What brought me here:
When breadtube became a thing around 2016 it was my refuge from the horrible reactionary shitshow the internet was at the time. It opened me to things further left than Obummer. I lurked on Reddits sorry excuses for leftist subs and heard them whisper about the CTH sub as being "bad leftists" but they never explained what was bad about them so I checked for myself and checked out the podcast and was like "They aren't bad they're just a bit obnoxious." I didn't really hang out on r/CTH, only saw the occasional post, and I listened to the podcast every now and again (and not at all anymore, stopped listening after the 2020 primaries) and that was about it. Then r/CTH was banned, this place was mentioned and I got curious. It felt like I had finally found a place that wasn't going to demand I be civil towards Nazis. I wasn't going to be banned for saying "kill all slave owners." I also thought you guys were really funny. So yeah, Ironally r/CTH made you guys more appealing lmao. It also helped that you retained the "fuck being civil to horrible people" energy while at the same time attempting to make sure marginalised groups weren't thrown under the bus.

What made me stay:
A community of weirdos that genuinely want to make the world a better place and stand up for their marginalised comrades. Whether it's the mutual aid comm helping people the best it can, the news comm shining a light on events the world tries to bury, or simply the movie comm providing a safe fun area to chill, I feel like this place provides something other places on the internet don't. It also is a place I feel like I can ask any questions about leftism and not be called an idiot. You guys taught me things ranging from practical stuff how to take part in my local org, to mundane things how to make a rad bean recipe. I think that's worth something. Also I still think you guys are hilarious.
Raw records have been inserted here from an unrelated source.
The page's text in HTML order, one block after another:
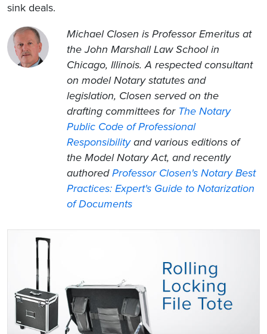
sink deals.
Michael Closen is Professor Emeritus at
the John Marshall Law School in
Chicago, Illinois. A respected consultant
on model Notary statutes and
legislation, Closen served on the
drafting committees for The Notary
Public Code of Professional
Responsibilityand various editions of
the Model Notary Act, and recently
authoredProfessor Closen's Notary Best
Practices: Expert's Guide to Notarization
of Documents
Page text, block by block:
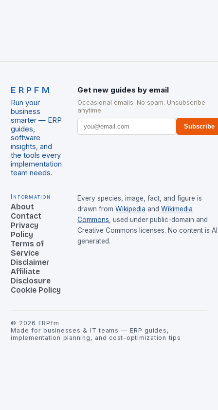
ERPFM
Run your
business
smarter — ERP
guides,
software
insights, and
the tools every
implementation
team needs.
Get new guides by email
Occasional emails. No spam. Unsubscribe
anytime.
Subscribe
Information
About
Contact
Privacy
Policy
Terms of
Service
Disclaimer
Affiliate
Disclosure
Cookie Policy
Every species, image, fact, and figure is
drawn from Wikipedia and Wikimedia
Commons, used under public-domain and
Creative Commons licenses. No content is
generated.
© 2026 ERPfm
Made for businesses & IT teams — ERP guides,
implementation planning, and cost-optimization tips

EDIT: added some more context because I was reminded of stuff I had forgotten.

  • SeventyTwoTrillion [he/him]
    ·
    edit-2
    4 days ago

    I lurked on the subreddit, I lurked on the discord lifeboat (and left it as soon as the site went up) and then started posting occasionally. went through a few accounts with a dozen or so comments on each and then stuck with this one just in time for the Ukraine War to start

    my upbringing in relative poverty primed me to accept genuinely left-wing ideas but remained in the liberal bubble until Corbyn and the movement that brought him to power came around and exposed me to the concept that ideas left of Obama existed. I was still kind of in that I'm-a-very-smart-and-respectable-and-civil-politics-understander zone but all it would take is a push, and that push came from the subreddit. I didn't really have any background or knowledge of anarchism nor possessed any particular drive to distrust authority as a general concept so I slid pretty easily into Marxism-Leninism (though I do definitely like and respect anarchists and don't really have any reason or background to be sectarian against them, so this website's non-sectarianism fit me quite well).

    I think the biggest part that attracted me was that people actually gave a shit about politics, there was actual passionate energy there, after years of lukewarm boring shit about how we just need to gradually introduce ranked-choice voting and shift taxes around and we'd create the perfect society. The only people I'd heard yelling about politics before was people yelling in support of reactionary policies, or sort of just yelling into the void about how they wished things could be better but offering no solution, but hearing people yell in support of policies that would help people was this big moment where my latent frustrations felt validated. Hearing somebody say something like "LET'S JUST GIVE HOMELESS PEOPLE HOUSES!" instead of liberals going "Hm, well, first we need to introduce a means-tested system of soup kitchens that utilize tax breaks to attract social workers..." was just one of those moments where you realize that problems can actually have (relatively) simple solutions and not everything has to be this stupid fucking 53-stage system which inevitably fails at stage 11 when a new president takes over and the parliamentarian says that there isn't enough money or whatever.

    also, I hate to say that the chapo podcast was a big part of my left-wing turn as much as the subreddit was, but it kinda was, so I'll always have a spot in my heart for Felix and Matt even though I've outgrown them politically and don't listen to it anymore. It did kinda Americanize me but I made up for it by becoming the Ultimate Geopolitics Understander Who Knows Something About Most Countries later on once the Ukraine War started.